Show the lines of the material that contain the word "string".

Material provided
- - - - -

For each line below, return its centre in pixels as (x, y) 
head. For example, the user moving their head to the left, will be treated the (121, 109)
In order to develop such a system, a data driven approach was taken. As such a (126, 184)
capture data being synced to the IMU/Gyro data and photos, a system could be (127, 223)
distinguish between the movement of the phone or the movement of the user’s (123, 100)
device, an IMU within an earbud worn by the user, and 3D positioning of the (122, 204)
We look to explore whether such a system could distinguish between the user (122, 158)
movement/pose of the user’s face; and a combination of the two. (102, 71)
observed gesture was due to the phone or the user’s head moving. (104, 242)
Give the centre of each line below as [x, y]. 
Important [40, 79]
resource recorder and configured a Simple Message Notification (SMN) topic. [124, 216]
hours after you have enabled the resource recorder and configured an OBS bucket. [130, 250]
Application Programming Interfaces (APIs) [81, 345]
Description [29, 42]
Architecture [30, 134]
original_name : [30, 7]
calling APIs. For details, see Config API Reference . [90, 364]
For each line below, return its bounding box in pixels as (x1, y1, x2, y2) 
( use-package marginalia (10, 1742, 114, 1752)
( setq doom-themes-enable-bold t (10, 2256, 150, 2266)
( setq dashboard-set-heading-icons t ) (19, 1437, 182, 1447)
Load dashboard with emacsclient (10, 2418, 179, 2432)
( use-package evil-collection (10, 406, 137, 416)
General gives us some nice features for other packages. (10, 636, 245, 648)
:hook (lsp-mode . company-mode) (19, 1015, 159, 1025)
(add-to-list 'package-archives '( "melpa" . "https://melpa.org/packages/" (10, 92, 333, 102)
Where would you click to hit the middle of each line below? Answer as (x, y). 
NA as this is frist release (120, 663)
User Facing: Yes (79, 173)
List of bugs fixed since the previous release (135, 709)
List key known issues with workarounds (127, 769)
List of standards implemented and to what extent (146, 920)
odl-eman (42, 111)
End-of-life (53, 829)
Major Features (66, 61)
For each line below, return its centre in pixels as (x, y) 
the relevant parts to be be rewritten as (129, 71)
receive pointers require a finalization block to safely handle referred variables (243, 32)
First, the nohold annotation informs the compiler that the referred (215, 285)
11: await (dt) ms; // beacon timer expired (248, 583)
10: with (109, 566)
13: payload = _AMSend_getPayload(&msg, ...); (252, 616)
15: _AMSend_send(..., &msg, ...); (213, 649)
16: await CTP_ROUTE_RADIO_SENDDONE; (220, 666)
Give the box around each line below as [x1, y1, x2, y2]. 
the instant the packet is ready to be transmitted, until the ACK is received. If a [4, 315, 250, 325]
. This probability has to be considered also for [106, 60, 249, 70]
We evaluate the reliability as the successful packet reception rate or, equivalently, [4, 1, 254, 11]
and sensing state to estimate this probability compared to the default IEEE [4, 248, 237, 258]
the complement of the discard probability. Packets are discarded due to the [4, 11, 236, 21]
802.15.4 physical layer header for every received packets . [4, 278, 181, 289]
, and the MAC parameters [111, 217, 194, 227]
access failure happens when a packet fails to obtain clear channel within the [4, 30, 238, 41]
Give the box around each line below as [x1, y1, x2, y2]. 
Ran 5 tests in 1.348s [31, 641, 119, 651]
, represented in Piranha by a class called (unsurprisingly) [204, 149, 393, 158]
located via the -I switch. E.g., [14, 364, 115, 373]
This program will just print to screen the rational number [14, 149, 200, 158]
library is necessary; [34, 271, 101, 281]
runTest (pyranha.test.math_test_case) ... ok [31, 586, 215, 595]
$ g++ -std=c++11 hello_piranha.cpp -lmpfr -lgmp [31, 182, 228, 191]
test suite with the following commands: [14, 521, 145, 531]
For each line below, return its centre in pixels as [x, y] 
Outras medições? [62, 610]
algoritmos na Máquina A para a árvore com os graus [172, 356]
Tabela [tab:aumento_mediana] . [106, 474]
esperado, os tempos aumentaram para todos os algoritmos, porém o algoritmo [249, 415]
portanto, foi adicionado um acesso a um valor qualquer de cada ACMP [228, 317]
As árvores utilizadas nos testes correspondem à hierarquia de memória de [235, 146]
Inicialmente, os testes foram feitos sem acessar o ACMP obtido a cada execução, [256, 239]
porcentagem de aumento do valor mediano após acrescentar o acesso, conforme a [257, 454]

- - - - -

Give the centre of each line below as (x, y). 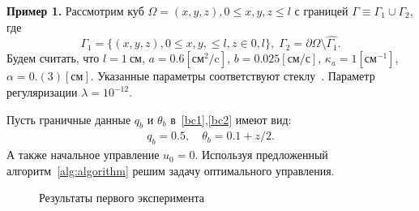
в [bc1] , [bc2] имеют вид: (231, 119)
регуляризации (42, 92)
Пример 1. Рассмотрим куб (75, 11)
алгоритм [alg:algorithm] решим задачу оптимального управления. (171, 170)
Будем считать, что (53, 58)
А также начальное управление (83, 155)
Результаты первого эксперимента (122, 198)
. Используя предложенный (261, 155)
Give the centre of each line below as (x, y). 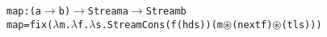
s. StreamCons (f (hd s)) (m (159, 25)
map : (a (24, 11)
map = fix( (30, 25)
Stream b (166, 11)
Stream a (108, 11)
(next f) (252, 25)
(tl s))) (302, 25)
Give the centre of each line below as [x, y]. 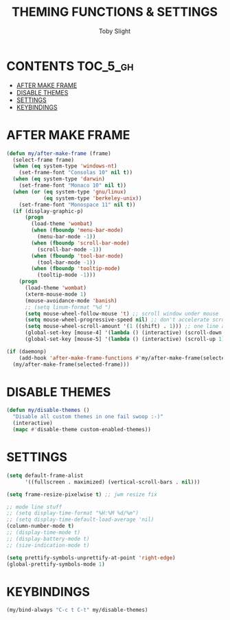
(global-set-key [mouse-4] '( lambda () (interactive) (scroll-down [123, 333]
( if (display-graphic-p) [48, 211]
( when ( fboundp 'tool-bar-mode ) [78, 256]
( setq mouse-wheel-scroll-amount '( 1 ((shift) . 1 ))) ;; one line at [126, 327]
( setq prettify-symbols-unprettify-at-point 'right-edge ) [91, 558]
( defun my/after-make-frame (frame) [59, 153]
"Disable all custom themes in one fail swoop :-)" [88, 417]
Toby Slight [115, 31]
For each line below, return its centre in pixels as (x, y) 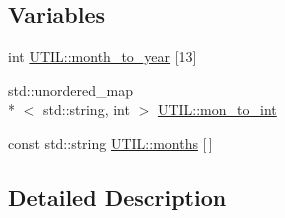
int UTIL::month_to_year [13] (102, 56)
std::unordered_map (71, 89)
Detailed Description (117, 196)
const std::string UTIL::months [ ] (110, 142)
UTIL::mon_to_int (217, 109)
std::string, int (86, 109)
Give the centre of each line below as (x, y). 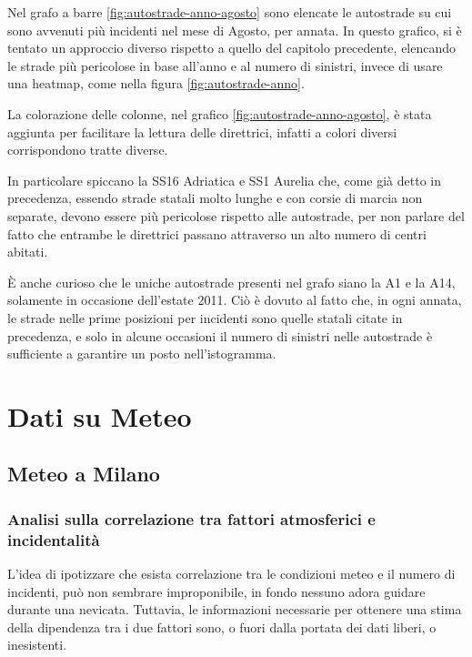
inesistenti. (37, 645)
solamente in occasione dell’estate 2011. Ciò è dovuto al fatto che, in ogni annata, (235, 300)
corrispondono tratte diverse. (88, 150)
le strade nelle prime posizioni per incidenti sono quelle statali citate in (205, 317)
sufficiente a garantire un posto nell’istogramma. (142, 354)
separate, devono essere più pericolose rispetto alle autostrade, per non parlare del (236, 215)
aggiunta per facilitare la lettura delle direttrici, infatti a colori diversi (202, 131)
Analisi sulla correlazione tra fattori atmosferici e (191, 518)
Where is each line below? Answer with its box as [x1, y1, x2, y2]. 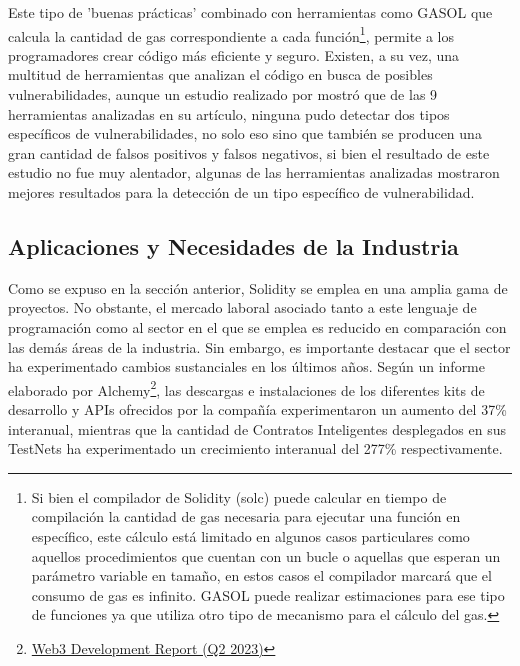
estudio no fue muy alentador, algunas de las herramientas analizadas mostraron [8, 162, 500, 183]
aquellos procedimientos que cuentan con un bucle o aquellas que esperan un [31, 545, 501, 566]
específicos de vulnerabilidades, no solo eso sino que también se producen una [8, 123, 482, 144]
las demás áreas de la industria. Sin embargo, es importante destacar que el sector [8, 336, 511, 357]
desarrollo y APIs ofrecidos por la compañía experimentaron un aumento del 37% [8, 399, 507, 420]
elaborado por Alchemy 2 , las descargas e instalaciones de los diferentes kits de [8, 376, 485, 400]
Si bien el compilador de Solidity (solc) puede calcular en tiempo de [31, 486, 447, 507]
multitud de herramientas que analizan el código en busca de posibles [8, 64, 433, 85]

- - - - -

Output for this task
const std::string UTIL::months [ ] (110, 142)
std::string, int (86, 109)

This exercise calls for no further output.